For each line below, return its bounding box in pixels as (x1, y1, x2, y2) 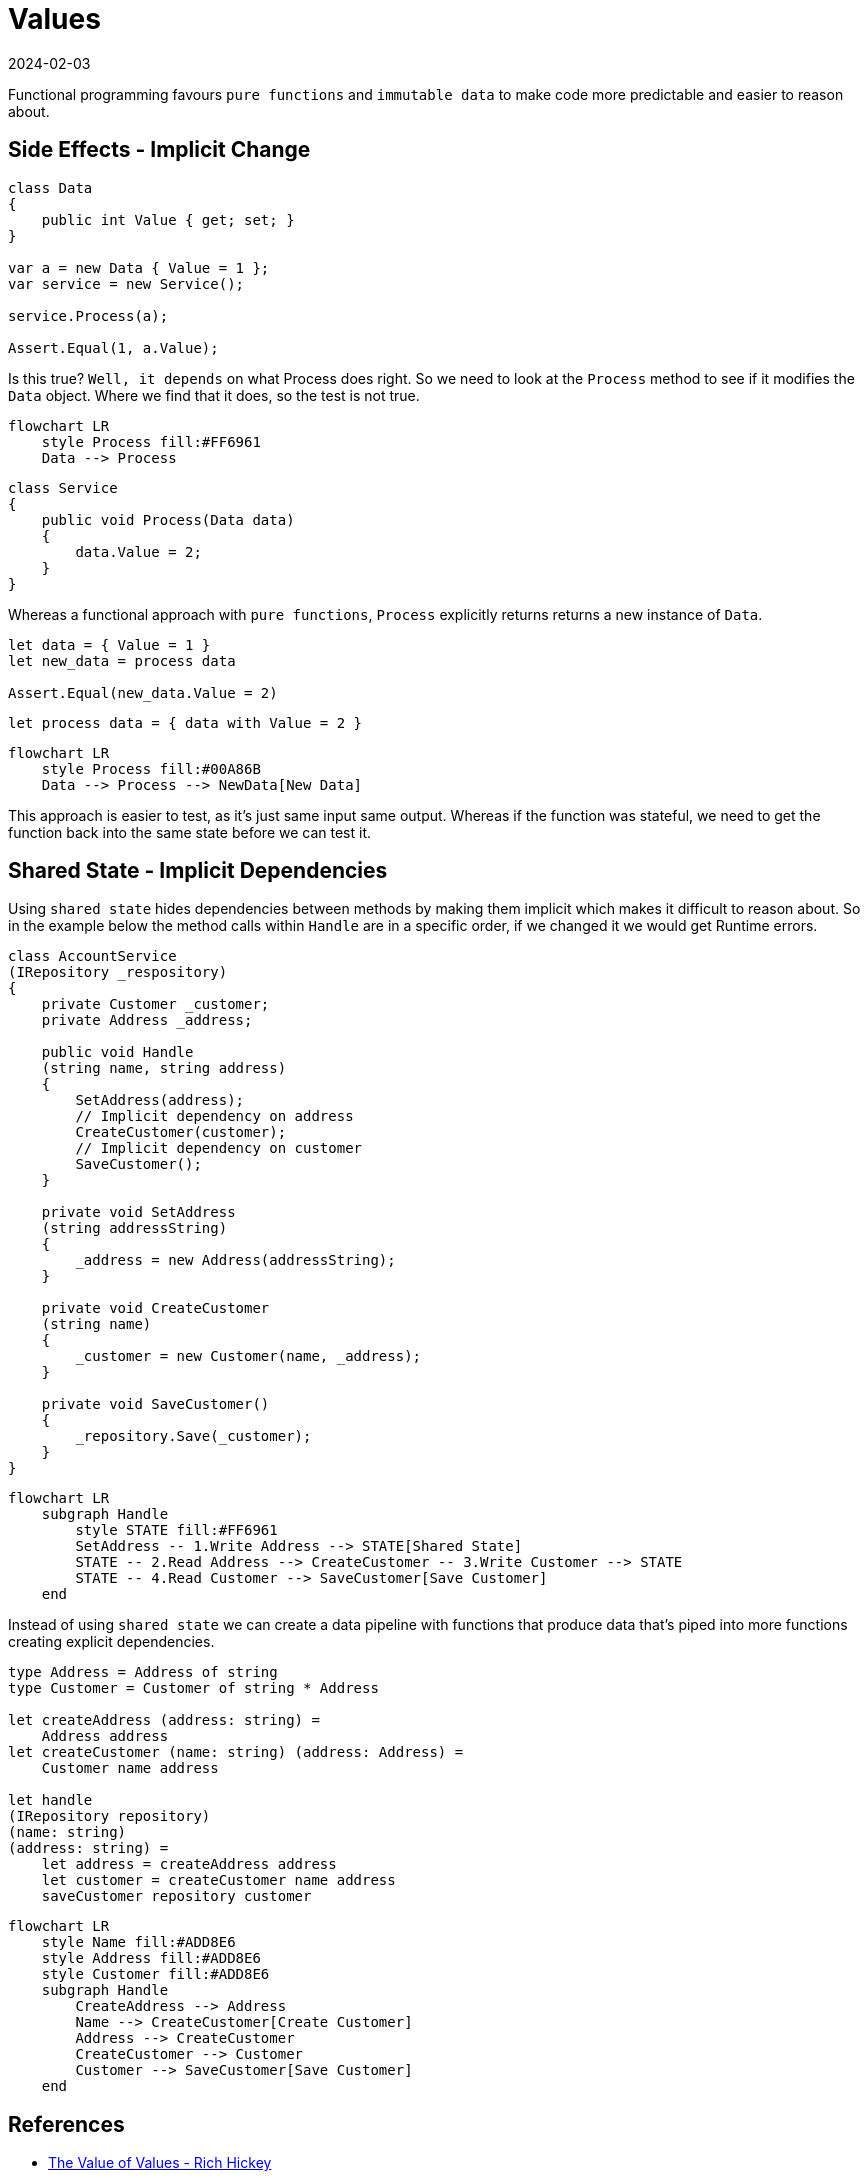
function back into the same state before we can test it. (8, 823, 372, 841)
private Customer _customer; (41, 996, 270, 1013)
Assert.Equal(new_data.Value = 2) (8, 684, 278, 701)
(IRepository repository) (8, 1808, 211, 1825)
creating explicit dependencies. (8, 1633, 215, 1651)
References (8, 2111, 125, 2137)
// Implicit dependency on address (75, 1108, 354, 1125)
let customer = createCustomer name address (41, 1872, 396, 1889)
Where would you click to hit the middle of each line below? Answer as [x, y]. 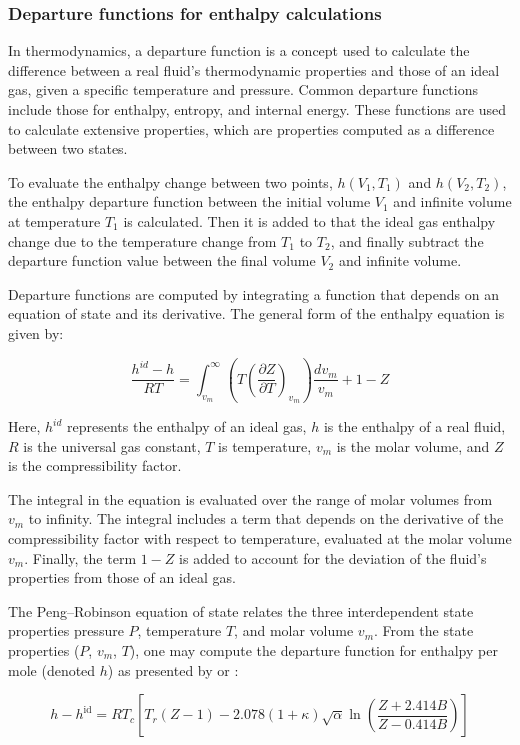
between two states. [68, 148]
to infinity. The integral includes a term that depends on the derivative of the [266, 518]
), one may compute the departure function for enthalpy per [313, 649]
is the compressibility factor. [95, 465]
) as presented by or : [173, 669]
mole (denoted [52, 669]
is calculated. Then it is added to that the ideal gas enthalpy [309, 220]
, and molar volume [294, 630]
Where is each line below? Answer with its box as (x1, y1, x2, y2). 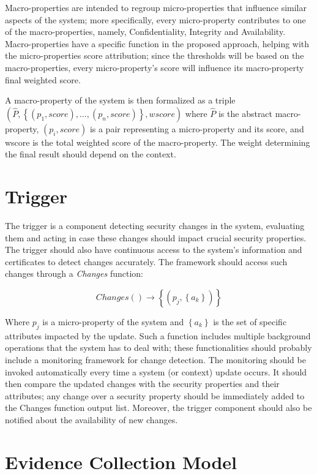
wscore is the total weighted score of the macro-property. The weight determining (5, 135, 310, 148)
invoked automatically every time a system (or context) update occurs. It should (5, 365, 307, 378)
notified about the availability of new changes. (5, 413, 178, 426)
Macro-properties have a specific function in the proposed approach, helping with (5, 37, 310, 50)
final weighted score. (5, 73, 81, 86)
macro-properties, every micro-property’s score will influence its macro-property (5, 61, 304, 73)
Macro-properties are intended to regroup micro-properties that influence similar (5, 1, 307, 13)
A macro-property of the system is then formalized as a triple (5, 94, 236, 107)
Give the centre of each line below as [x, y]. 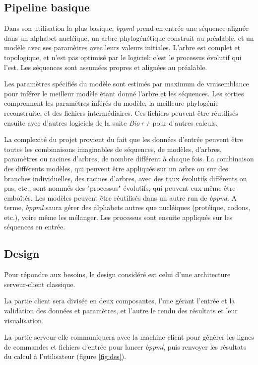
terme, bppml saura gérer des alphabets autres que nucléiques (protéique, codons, [127, 207]
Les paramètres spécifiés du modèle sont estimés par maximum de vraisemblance [127, 84]
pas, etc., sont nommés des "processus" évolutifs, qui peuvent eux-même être [120, 188]
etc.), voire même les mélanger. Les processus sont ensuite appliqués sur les [118, 217]
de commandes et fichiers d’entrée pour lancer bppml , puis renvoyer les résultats [125, 346]
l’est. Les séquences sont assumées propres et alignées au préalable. [106, 67]
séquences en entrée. [35, 227]
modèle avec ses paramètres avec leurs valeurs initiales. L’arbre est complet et [122, 47]
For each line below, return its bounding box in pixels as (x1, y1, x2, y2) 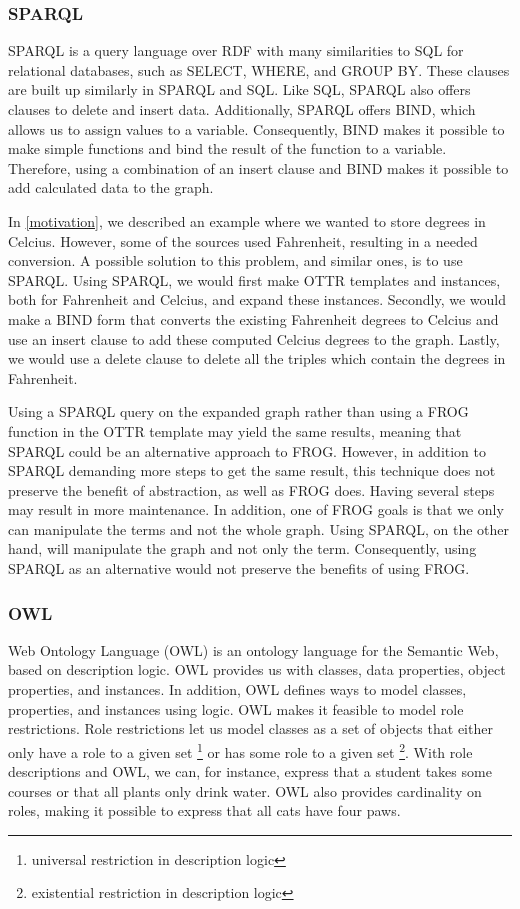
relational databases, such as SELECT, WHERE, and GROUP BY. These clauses (8, 59, 510, 80)
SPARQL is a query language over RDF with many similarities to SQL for (8, 40, 464, 61)
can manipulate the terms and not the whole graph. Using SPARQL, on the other (8, 518, 509, 539)
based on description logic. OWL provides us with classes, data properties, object (8, 659, 506, 680)
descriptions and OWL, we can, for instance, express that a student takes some (8, 761, 492, 782)
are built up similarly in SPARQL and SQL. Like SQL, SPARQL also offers (8, 79, 471, 100)
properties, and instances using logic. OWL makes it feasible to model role (8, 698, 464, 719)
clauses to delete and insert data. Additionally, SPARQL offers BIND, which (8, 99, 476, 119)
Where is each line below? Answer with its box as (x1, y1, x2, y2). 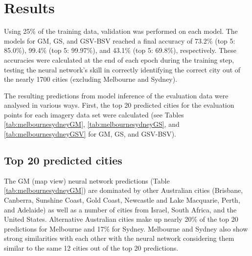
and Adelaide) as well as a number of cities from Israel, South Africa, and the (4, 204, 237, 214)
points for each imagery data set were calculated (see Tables (4, 109, 184, 119)
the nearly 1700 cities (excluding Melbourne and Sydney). (4, 74, 178, 84)
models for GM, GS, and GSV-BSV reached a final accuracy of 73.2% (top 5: (4, 35, 235, 46)
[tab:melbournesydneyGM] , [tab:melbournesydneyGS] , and (4, 119, 180, 129)
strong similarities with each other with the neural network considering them (4, 233, 234, 243)
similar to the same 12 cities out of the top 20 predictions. (4, 243, 179, 253)
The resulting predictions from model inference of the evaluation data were (4, 90, 229, 100)
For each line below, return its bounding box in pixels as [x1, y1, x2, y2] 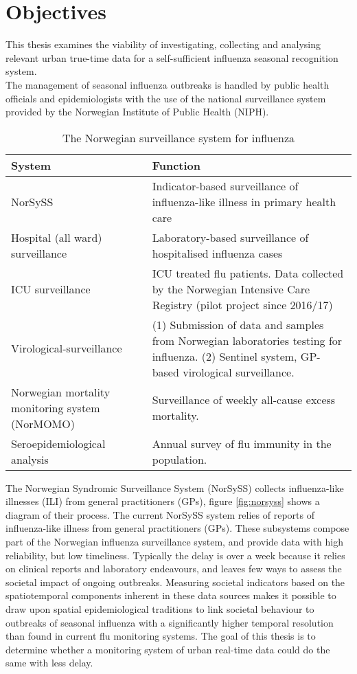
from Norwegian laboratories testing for [152, 332, 343, 348]
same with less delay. [5, 655, 93, 670]
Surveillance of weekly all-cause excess [152, 392, 336, 408]
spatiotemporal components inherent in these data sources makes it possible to [5, 588, 336, 603]
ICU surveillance [11, 280, 91, 297]
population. [152, 451, 207, 467]
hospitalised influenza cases [152, 245, 283, 261]
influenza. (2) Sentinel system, [152, 348, 297, 364]
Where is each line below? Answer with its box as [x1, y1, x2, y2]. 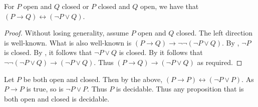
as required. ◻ [197, 56, 242, 67]
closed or [62, 1, 89, 11]
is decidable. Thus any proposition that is [116, 83, 244, 94]
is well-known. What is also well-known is [4, 37, 132, 47]
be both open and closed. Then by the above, [23, 73, 163, 84]
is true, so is [26, 83, 64, 94]
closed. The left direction [176, 27, 253, 38]
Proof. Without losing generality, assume [4, 27, 129, 38]
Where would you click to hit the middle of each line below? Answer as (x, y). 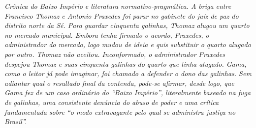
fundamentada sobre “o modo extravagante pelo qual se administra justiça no (120, 112)
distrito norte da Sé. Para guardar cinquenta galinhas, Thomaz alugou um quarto (127, 25)
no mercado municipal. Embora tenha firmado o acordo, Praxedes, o (107, 35)
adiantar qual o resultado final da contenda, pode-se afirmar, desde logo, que (119, 83)
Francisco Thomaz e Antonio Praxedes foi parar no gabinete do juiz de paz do (122, 15)
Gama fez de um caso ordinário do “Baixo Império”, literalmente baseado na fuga (128, 92)
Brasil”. (16, 121)
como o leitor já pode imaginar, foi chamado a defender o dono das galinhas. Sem (128, 73)
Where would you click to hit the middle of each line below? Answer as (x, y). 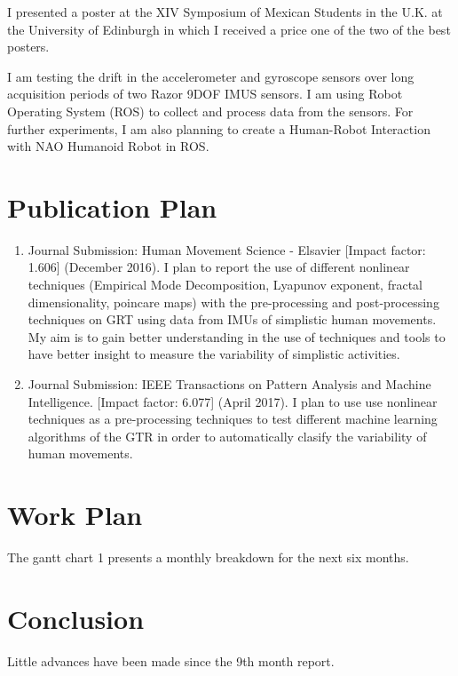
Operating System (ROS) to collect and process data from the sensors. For (210, 111)
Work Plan (75, 515)
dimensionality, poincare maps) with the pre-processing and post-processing (233, 302)
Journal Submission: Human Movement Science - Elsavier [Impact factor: (227, 249)
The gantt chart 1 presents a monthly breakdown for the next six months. (208, 557)
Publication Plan (112, 207)
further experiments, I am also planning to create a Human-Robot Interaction (219, 128)
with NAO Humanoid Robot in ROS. (108, 146)
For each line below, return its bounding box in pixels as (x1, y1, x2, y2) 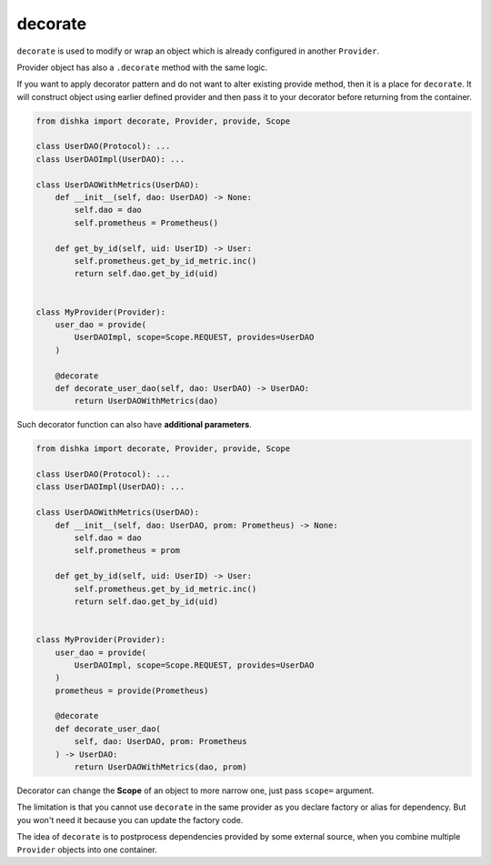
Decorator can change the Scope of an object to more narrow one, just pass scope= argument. (16, 785, 375, 796)
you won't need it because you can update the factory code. (16, 814, 244, 825)
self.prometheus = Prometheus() (74, 217, 218, 227)
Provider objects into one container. (16, 844, 158, 855)
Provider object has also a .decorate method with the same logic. (16, 62, 268, 73)
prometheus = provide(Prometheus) (55, 685, 209, 696)
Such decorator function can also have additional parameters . (16, 419, 252, 430)
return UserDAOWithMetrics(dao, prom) (74, 762, 247, 772)
____
_Assignment_
Report all lines in the records that include the string "Robot".

_Answer section_
further experiments, I am also planning to create a Human-Robot Interaction (219, 128)
with NAO Humanoid Robot in ROS. (108, 146)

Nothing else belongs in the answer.